DATA FOR THIS TASK -
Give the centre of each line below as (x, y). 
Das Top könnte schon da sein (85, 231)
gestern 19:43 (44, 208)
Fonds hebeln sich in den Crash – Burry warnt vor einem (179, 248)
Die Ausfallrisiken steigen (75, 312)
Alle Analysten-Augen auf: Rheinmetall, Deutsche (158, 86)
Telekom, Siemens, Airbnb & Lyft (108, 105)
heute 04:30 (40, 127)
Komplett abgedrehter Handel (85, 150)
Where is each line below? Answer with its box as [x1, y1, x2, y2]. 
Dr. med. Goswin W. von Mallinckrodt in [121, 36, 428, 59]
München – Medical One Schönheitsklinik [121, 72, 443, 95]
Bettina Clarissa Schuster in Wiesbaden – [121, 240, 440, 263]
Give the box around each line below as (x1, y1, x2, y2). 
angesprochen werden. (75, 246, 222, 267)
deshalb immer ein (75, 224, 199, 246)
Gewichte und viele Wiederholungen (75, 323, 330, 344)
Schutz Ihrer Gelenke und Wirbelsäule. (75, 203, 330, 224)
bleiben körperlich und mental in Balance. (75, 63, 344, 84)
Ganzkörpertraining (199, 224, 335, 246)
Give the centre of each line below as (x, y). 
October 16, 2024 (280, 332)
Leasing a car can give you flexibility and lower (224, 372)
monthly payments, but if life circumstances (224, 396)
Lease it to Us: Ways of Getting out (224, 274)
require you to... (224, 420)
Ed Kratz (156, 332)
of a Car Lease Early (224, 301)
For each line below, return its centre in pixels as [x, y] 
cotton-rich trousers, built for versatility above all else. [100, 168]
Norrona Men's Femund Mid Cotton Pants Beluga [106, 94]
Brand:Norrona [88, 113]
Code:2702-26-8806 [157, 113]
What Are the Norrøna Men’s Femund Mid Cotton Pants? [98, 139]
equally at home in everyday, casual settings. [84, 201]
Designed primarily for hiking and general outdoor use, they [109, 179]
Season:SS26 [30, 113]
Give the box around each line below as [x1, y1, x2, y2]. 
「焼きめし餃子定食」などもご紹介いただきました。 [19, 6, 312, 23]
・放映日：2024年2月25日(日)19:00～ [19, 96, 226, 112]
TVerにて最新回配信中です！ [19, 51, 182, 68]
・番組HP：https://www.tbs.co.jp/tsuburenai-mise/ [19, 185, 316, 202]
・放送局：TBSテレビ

PROBLEM TO WORK ON - The full set of records is to be written out once more, word for word.

EXERCISE ANSWER -
Give the centre of each line below as (x, y). 
Das Top könnte schon da sein (85, 231)
gestern 19:43 (44, 208)
Fonds hebeln sich in den Crash – Burry warnt vor einem (179, 248)
Die Ausfallrisiken steigen (75, 312)
Alle Analysten-Augen auf: Rheinmetall, Deutsche (158, 86)
Telekom, Siemens, Airbnb & Lyft (108, 105)
heute 04:30 (40, 127)
Komplett abgedrehter Handel (85, 150)
Where is each line below? Answer with its box as [x1, y1, x2, y2]. 
Dr. med. Goswin W. von Mallinckrodt in [121, 36, 428, 59]
München – Medical One Schönheitsklinik [121, 72, 443, 95]
Bettina Clarissa Schuster in Wiesbaden – [121, 240, 440, 263]
Give the box around each line below as (x1, y1, x2, y2). 
angesprochen werden. (75, 246, 222, 267)
deshalb immer ein (75, 224, 199, 246)
Gewichte und viele Wiederholungen (75, 323, 330, 344)
Schutz Ihrer Gelenke und Wirbelsäule. (75, 203, 330, 224)
bleiben körperlich und mental in Balance. (75, 63, 344, 84)
Ganzkörpertraining (199, 224, 335, 246)
Give the centre of each line below as (x, y). 
October 16, 2024 (280, 332)
Leasing a car can give you flexibility and lower (224, 372)
monthly payments, but if life circumstances (224, 396)
Lease it to Us: Ways of Getting out (224, 274)
require you to... (224, 420)
Ed Kratz (156, 332)
of a Car Lease Early (224, 301)
For each line below, return its centre in pixels as [x, y] 
cotton-rich trousers, built for versatility above all else. [100, 168]
Norrona Men's Femund Mid Cotton Pants Beluga [106, 94]
Brand:Norrona [88, 113]
Code:2702-26-8806 [157, 113]
What Are the Norrøna Men’s Femund Mid Cotton Pants? [98, 139]
equally at home in everyday, casual settings. [84, 201]
Designed primarily for hiking and general outdoor use, they [109, 179]
Season:SS26 [30, 113]
Give the box around each line below as [x1, y1, x2, y2]. 
「焼きめし餃子定食」などもご紹介いただきました。 [19, 6, 312, 23]
・放映日：2024年2月25日(日)19:00～ [19, 96, 226, 112]
TVerにて最新回配信中です！ [19, 51, 182, 68]
・番組HP：https://www.tbs.co.jp/tsuburenai-mise/ [19, 185, 316, 202]
・放送局：TBSテレビ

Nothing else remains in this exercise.